Magnetically separable AgI–BiOI/CoFe2O4 hybrid composites for Hg0 removal: characterization, activity and mechanism

Abstract

A series of magnetically separable AgI–BiOI/CoFe₂O₄ hybrid composites were successfully synthesized via a solvothermal and subsequent coprecipitation method. The microstructure and magnetism of the materials were characterized by X-ray diffraction (XRD), N₂ adsorption–desorption, scanning electron microscopy (SEM), transmission electron microscopy (TEM), high-resolution transmission electron microscopy (HRTEM), X-ray photoelectron spectroscopy (XPS), UV-vis diffuse reflectance spectroscopy (DRS), photocurrent test, electron spin resonance (ESR) and vibrating sample magnetometer (VSM). The photocatalytic performance of AgI–BiOI/CoFe₂O₄ composites on Hg⁰ removal from simulated flue gas was carefully designed and evaluated under fluorescent light (FSL) irradiation. The results showed that AgI–BiOI/CoFe₂O₄ composites displayed superior photocatalytic activities because of the synergistic effects between AgI, BiOI, and CoFe₂O₄ under FSL irradiation.

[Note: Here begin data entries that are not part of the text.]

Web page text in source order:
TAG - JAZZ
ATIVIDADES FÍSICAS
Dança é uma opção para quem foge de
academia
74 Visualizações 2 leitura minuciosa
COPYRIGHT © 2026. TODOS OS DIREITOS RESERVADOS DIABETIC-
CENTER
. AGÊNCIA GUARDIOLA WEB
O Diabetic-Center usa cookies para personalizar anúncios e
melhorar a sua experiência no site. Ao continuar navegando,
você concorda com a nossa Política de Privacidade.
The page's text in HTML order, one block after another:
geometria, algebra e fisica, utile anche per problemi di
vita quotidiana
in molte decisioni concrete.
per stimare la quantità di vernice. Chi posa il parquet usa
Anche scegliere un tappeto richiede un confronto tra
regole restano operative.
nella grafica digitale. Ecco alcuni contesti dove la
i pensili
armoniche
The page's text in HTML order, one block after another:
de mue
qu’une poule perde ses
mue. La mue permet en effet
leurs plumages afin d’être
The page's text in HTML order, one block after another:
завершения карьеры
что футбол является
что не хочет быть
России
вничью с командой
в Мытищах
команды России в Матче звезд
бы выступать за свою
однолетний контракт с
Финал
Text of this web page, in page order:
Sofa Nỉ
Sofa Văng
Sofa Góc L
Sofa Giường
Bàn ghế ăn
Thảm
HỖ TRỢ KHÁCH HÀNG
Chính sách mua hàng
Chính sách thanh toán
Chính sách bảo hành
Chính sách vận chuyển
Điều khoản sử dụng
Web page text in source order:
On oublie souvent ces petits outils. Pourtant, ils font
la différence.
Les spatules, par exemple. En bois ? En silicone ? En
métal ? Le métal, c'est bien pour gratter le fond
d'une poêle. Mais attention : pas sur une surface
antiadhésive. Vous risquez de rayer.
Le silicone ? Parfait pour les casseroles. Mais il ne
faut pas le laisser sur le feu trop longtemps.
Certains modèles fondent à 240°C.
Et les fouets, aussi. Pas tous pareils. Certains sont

The optimal weight ratio between AgI and the total weight of AgI–BiOI/CoFe₂O₄ photocatalyst was 0.3. The presence of a small amount of SO₂ had a dramatic inhibition on Hg⁰ removal, while the inhibitory effect of NO on Hg⁰ removal could only be observed at a higher NO concentration. The trapping experiments indicated that photoinduced holes (h⁺) and superoxide radicals (˙O₂⁻) were the primary active substances in the AgI–BiOI/CoFe₂O₄ photocatalytic oxidation system. According to the experimental and characterization results, one plausible mechanism for enhanced Hg⁰ removal performance over AgI–BiOI/CoFe₂O₄ composites was proposed.